Looking at the coefficients, we can also find the critical points of a spline, answering the question raised at the end of Section 23.1. Indeed, we have \(A, B, C, D\) coefficients of a cubic polynomial, so its derivative is a quadratic polynomial with coefficients \(3A, 2B, C\text{.}\) We can find its roots with roots but one must be careful to check if a root indeed falls into the subinterval on which this polynomial is used.

Find and plot the critical points of the spline constructed from the data

x = 1:7;
y = [1 3 2 4 4 1 5];
Answer

Since the number of critical points is not known in advance, we can gather them by appending each new critical point to the vector critpts.
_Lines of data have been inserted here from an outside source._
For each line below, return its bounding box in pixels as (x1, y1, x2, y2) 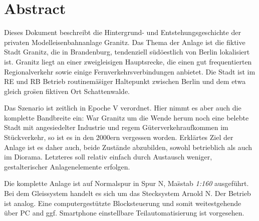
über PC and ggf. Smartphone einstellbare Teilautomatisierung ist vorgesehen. (4, 207, 244, 218)
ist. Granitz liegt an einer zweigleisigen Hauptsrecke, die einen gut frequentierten (4, 56, 252, 66)
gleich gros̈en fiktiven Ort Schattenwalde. (4, 85, 130, 96)
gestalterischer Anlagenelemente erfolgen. (4, 161, 130, 171)
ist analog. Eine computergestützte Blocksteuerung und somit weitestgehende (4, 197, 241, 208)
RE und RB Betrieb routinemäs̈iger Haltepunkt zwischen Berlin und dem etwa (4, 76, 246, 86)
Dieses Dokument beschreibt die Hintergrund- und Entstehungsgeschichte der (4, 27, 241, 37)
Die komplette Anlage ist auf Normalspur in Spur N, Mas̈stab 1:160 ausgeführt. (4, 178, 249, 188)
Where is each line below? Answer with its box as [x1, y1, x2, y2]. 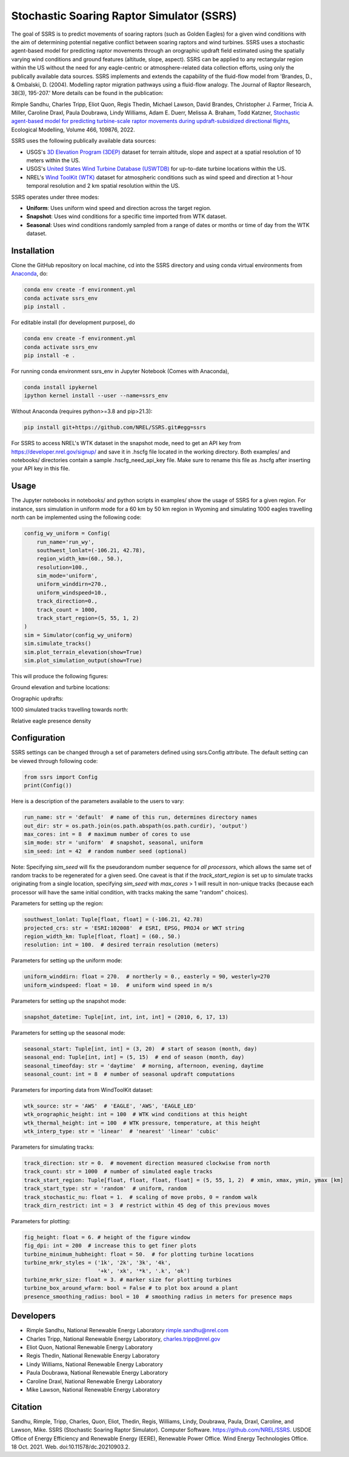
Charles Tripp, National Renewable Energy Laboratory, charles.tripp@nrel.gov [26, 1335, 221, 1343]
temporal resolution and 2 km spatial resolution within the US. [26, 182, 180, 190]
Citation [11, 1402, 42, 1412]
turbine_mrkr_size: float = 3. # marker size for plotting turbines [24, 1276, 232, 1283]
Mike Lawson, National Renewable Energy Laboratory [26, 1386, 160, 1393]
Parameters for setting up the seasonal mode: [11, 1029, 125, 1036]
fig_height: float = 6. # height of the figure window [24, 1234, 190, 1241]
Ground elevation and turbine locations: [11, 684, 110, 691]
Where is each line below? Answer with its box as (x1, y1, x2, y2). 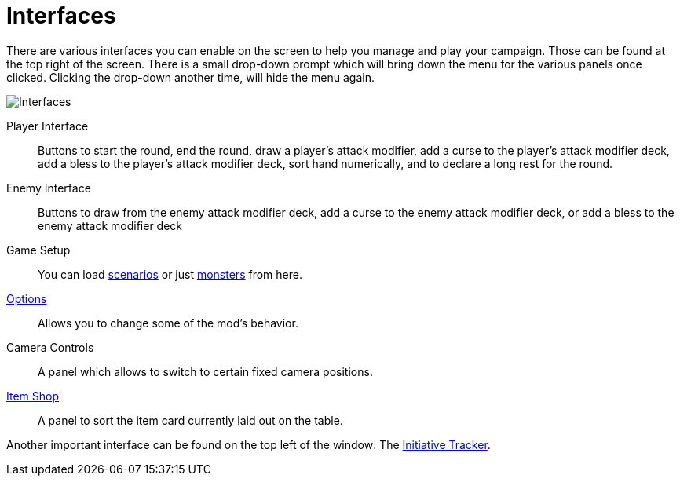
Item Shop (6, 389, 59, 403)
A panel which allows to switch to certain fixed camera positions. (38, 364, 373, 378)
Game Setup (6, 243, 71, 257)
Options (6, 291, 47, 305)
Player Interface (6, 119, 89, 133)
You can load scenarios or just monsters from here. (38, 267, 302, 281)
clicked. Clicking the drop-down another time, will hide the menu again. (6, 70, 375, 84)
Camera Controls (6, 340, 94, 354)
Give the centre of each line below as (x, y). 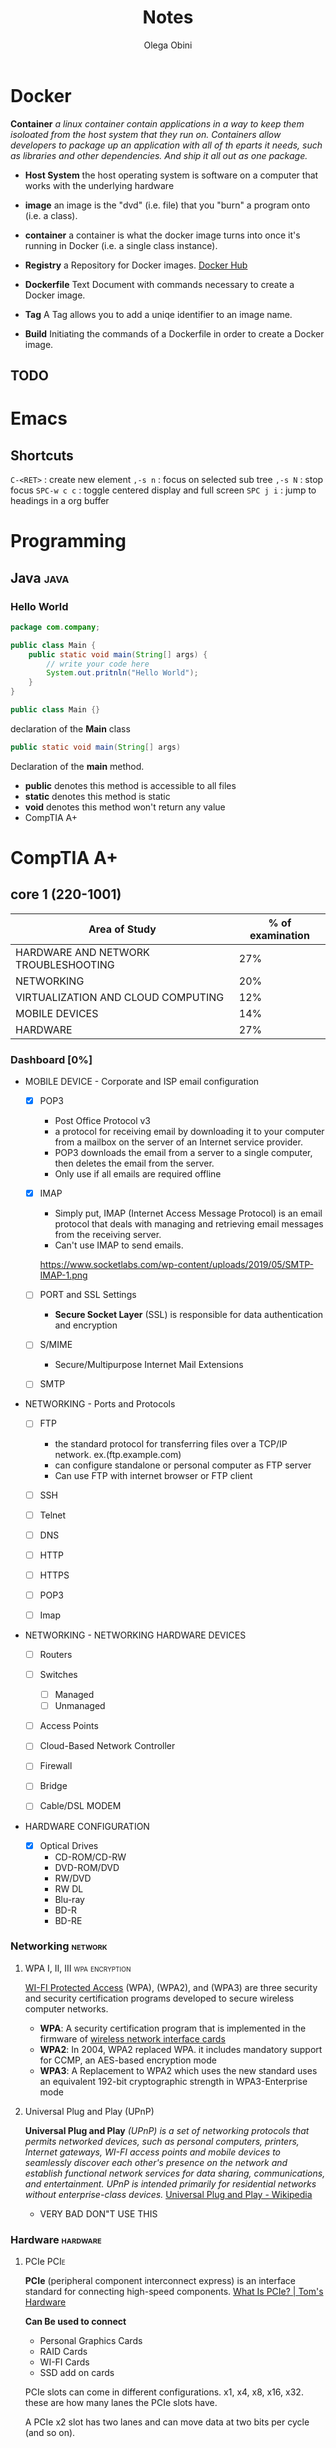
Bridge (53, 1786)
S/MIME (56, 1345)
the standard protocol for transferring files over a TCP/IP (171, 1443)
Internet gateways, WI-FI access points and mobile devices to (153, 2152)
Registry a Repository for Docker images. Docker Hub (136, 265)
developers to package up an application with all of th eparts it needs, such (166, 145)
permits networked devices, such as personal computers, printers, (162, 2141)
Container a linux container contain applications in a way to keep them (157, 123)

To qualify for inclusion, a root of derivative of the cubic polynomial used on \([x_k, x_{k+1}]\) must be real and must lie within this interval.

s = spline(x, y);
critpts = [];
for k=1:numel(x)-1
    r = roots([3 2 1].*s.coefs(k, 1:3));
    for j = 1:numel(r)
        if isreal(r(j)) && r(j) >= 0 && r(j) <= x(k+1)-x(k)
            critpts = [critpts, x(k)+r(j)];
        end
    end
end
t = linspace(min(x), max(x), 1000);
plot(t, ppval(s, t), x, y, 'r+', critpts, ppval(s, critpts), 'k*')

The script uses ppval since the spline s is already constructed; calling spline(x, y, ...) repeatedly with the same x, y seems wasteful.